TASK OBJECTIVE ▸ Only lines below containing the string "kitchen" should be counted; please give that count by itself.

EXTRACTED INFORMATION: Begin

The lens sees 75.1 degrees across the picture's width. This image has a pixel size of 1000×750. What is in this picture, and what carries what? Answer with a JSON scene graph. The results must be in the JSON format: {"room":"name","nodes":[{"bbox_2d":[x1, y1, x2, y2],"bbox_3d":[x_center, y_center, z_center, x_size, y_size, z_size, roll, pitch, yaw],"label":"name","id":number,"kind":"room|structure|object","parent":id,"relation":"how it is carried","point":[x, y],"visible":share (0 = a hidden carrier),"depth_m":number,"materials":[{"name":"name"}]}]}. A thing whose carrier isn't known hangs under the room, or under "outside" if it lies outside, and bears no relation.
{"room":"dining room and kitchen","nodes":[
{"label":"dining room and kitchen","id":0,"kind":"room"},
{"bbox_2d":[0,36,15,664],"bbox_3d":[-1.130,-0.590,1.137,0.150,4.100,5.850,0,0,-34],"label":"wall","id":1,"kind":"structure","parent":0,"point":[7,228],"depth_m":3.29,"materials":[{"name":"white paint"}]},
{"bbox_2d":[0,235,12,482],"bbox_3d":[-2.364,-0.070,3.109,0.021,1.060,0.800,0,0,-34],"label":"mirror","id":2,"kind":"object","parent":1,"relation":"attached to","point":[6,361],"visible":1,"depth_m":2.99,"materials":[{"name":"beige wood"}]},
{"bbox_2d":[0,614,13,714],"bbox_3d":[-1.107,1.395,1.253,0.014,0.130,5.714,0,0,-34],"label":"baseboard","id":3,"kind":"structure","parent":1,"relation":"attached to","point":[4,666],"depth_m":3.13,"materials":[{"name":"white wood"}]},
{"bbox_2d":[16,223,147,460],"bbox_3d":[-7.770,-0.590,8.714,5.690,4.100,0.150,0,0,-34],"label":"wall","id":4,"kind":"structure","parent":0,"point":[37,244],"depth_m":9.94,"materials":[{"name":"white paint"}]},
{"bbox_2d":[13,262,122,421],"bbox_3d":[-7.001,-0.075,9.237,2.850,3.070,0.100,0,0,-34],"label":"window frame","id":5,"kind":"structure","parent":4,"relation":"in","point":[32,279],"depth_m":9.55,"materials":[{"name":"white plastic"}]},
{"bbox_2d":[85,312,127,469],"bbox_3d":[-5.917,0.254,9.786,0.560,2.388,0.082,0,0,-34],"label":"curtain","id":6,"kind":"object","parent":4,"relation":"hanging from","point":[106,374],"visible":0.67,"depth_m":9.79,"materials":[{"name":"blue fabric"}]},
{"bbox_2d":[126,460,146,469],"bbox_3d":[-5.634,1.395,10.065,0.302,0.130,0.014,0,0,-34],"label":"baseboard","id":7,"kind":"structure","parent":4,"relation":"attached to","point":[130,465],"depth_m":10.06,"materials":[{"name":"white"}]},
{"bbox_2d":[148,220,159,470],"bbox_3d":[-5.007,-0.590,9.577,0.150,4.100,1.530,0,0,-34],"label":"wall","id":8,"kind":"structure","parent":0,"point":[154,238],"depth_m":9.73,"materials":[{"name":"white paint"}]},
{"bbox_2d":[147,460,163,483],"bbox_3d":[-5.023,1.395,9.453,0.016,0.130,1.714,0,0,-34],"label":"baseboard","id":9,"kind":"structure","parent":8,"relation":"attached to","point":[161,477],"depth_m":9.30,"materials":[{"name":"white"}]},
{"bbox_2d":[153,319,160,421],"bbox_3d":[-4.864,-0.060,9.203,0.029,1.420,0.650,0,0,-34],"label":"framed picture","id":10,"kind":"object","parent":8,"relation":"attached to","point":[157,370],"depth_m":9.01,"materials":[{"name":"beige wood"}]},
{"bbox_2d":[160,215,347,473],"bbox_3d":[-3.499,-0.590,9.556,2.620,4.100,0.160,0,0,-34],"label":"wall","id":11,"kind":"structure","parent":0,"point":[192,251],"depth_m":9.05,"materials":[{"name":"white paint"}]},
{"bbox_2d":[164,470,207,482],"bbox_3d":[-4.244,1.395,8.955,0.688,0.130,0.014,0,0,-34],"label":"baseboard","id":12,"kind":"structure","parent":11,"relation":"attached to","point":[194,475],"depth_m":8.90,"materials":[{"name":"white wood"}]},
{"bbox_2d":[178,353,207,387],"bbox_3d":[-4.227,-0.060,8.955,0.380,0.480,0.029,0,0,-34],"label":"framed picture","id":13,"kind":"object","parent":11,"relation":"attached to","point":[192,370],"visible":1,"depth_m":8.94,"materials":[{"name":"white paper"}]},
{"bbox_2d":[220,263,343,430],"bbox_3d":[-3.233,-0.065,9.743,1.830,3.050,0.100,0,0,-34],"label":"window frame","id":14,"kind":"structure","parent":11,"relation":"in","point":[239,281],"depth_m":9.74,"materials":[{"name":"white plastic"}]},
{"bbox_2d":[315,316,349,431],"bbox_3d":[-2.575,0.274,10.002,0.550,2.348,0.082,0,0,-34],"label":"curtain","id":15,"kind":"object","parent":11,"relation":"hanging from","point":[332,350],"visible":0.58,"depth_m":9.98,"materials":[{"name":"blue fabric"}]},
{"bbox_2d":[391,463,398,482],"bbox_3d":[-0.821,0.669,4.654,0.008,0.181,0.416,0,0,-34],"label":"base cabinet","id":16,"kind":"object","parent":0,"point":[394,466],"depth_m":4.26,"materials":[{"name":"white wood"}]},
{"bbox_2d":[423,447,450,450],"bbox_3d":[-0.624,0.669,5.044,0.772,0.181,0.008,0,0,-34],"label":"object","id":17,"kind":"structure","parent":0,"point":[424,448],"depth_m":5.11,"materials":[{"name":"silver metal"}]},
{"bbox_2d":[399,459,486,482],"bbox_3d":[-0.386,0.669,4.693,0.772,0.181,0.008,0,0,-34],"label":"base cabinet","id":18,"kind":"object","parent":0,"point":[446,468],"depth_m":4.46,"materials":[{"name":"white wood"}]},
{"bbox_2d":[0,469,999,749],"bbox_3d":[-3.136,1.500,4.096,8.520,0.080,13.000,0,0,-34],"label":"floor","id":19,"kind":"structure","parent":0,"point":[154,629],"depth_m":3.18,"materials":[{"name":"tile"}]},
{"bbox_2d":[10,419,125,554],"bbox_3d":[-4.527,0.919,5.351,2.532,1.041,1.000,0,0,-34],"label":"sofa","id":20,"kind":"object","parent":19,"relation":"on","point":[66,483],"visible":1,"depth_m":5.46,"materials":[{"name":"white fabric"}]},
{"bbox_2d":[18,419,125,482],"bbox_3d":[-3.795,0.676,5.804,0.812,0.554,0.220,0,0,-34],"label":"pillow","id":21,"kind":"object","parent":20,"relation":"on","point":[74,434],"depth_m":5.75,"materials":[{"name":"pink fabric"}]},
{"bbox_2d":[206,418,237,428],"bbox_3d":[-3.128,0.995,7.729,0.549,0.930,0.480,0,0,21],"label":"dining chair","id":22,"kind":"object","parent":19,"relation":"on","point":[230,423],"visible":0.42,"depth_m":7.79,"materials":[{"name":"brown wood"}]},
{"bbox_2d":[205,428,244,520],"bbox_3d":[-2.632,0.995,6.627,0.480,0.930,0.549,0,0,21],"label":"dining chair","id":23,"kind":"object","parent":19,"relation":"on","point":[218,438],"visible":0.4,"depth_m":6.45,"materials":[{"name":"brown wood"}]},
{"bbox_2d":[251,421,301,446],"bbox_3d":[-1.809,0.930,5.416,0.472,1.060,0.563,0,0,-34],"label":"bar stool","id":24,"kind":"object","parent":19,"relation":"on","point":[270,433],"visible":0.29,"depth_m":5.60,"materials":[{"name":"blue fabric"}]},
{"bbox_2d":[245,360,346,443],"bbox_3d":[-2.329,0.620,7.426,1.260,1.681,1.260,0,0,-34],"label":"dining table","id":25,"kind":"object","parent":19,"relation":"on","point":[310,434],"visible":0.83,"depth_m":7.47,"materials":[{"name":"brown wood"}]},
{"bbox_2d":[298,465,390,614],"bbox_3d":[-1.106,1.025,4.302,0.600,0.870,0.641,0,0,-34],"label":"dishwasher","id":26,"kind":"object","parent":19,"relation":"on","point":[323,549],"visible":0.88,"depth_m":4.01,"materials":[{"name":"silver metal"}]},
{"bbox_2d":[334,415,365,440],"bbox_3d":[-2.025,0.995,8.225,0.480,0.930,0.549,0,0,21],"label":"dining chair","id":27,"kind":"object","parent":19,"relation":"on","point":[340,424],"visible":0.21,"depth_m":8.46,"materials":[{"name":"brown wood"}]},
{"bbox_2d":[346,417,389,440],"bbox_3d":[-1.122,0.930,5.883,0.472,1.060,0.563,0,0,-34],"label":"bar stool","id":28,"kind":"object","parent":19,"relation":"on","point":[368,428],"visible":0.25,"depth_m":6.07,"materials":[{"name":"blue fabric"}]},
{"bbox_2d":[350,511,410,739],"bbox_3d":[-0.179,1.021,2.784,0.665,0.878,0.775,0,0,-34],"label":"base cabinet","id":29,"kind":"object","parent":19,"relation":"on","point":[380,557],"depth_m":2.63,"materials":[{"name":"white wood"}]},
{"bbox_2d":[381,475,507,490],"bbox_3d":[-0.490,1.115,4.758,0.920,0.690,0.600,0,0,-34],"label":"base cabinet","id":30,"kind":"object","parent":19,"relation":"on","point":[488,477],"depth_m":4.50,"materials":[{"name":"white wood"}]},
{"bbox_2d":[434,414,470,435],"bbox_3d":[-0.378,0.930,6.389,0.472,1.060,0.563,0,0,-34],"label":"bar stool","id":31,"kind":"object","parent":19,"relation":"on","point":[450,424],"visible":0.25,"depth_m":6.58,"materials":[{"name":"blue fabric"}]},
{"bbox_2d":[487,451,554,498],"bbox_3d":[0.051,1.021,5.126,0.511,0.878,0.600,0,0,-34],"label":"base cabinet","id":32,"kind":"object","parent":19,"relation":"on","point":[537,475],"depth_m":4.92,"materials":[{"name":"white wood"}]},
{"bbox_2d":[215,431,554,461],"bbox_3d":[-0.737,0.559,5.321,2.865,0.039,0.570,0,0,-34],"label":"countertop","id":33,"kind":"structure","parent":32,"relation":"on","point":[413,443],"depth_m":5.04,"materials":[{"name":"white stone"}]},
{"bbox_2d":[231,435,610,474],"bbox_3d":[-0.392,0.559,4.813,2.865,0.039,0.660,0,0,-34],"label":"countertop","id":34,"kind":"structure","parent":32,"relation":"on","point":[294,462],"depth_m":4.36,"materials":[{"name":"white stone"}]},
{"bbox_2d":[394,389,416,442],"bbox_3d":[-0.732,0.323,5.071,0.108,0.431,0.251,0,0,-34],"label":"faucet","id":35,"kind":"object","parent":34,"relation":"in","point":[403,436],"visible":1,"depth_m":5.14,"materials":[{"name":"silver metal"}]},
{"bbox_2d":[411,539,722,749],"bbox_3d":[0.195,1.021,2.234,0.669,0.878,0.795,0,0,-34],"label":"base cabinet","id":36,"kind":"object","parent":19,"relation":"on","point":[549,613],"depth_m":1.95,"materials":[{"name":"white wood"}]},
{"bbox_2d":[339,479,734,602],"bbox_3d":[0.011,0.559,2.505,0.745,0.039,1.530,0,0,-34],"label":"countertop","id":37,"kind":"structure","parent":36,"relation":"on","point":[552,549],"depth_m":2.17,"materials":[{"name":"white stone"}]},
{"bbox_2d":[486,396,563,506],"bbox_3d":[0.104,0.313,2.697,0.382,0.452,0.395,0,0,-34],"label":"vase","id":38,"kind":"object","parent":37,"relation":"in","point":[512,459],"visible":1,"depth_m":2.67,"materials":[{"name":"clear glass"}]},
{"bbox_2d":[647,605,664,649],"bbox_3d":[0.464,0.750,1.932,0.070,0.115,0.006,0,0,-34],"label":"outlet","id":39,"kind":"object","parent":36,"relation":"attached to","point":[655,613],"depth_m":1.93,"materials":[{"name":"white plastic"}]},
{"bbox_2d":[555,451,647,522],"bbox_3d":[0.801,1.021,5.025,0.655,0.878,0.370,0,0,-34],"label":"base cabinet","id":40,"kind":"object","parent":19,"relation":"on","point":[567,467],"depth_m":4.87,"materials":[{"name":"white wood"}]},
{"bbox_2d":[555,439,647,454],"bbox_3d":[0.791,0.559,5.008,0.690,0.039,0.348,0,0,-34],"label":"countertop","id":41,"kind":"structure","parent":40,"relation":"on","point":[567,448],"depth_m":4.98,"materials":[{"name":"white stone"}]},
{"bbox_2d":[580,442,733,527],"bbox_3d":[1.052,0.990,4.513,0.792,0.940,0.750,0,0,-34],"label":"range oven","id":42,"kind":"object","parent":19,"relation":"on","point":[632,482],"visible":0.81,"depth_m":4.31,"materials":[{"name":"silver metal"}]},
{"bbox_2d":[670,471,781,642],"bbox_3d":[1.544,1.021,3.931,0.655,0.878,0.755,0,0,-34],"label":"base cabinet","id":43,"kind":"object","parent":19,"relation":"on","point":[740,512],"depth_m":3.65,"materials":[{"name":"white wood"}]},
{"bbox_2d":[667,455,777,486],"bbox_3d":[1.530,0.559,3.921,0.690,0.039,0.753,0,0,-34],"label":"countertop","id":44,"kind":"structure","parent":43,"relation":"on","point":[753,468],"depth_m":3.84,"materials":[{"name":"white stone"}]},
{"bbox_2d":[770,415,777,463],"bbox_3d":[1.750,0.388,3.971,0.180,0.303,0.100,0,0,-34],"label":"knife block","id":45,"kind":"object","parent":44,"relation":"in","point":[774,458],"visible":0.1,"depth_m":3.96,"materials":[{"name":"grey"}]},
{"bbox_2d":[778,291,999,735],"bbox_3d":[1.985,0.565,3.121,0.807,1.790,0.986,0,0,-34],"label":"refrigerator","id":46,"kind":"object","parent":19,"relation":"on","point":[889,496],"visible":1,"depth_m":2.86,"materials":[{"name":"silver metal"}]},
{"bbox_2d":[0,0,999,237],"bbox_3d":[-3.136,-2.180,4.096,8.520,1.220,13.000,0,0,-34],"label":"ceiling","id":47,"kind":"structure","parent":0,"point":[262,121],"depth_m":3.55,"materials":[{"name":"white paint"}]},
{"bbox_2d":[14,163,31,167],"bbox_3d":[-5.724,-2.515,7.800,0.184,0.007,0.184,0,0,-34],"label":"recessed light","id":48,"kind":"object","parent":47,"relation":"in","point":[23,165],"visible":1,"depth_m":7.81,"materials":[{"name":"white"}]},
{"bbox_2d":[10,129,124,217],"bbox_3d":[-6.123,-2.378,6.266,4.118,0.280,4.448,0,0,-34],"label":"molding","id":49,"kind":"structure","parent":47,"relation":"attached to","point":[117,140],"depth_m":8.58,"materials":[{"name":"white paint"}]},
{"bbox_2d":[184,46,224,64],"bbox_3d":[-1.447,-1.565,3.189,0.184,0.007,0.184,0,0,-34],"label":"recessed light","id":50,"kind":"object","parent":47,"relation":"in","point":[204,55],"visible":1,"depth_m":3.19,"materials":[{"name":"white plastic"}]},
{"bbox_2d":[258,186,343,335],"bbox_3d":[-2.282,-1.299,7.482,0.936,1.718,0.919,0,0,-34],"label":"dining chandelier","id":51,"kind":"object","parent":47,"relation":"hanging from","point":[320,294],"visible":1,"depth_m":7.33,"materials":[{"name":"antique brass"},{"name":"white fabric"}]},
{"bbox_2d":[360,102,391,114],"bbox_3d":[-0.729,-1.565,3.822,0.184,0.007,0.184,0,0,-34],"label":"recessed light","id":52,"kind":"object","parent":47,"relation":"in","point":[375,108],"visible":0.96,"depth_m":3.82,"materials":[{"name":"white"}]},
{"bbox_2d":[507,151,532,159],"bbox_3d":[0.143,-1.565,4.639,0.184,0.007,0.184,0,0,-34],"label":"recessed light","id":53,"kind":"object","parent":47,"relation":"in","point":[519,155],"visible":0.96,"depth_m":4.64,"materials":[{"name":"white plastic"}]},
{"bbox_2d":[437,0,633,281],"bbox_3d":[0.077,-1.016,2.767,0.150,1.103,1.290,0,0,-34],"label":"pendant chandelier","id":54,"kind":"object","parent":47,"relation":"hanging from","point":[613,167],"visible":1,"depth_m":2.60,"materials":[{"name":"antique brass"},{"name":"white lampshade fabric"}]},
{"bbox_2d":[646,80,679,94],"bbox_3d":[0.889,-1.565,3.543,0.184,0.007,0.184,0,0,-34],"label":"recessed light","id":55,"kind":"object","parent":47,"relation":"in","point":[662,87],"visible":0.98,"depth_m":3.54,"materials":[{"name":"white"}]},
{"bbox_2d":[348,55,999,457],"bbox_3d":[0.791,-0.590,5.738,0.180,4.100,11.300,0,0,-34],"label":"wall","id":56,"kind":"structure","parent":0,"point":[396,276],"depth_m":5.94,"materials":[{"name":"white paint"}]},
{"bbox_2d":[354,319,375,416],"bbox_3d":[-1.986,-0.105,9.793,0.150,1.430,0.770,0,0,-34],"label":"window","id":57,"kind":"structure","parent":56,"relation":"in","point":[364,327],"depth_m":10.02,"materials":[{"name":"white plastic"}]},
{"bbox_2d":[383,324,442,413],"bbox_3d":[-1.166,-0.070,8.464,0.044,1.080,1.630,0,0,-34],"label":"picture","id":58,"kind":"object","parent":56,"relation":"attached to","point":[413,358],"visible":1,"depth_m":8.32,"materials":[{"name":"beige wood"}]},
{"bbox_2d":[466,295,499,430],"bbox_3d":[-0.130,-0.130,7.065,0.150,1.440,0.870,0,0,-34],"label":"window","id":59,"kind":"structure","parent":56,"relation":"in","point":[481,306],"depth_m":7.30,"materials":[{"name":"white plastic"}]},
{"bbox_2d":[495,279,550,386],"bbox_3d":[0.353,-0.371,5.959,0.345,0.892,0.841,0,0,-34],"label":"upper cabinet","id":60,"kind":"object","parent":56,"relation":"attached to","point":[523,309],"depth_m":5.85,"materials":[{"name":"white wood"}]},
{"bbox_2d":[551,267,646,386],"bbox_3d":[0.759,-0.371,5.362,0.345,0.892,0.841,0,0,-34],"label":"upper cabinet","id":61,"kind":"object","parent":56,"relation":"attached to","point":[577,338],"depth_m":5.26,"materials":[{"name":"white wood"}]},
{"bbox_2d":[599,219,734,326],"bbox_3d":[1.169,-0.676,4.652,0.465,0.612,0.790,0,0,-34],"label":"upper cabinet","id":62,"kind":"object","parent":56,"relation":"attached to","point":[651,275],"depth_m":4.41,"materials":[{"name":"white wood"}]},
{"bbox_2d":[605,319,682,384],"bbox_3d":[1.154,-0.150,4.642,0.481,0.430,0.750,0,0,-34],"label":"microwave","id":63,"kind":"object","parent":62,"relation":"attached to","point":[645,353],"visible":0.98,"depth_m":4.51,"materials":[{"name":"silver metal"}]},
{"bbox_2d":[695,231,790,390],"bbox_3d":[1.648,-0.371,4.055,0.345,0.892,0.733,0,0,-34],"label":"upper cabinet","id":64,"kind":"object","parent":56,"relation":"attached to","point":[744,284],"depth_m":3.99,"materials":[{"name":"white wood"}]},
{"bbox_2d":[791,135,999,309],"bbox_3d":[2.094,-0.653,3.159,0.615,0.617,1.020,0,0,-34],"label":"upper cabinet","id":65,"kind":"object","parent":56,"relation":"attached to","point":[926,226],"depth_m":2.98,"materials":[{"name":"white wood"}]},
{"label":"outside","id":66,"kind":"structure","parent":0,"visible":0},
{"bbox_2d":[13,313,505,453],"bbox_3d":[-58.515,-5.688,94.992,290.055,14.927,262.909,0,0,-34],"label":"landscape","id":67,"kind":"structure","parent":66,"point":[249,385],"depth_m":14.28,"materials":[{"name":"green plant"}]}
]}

EXTRACTED INFORMATION: End

WRITTEN SOLUTION ▸ 2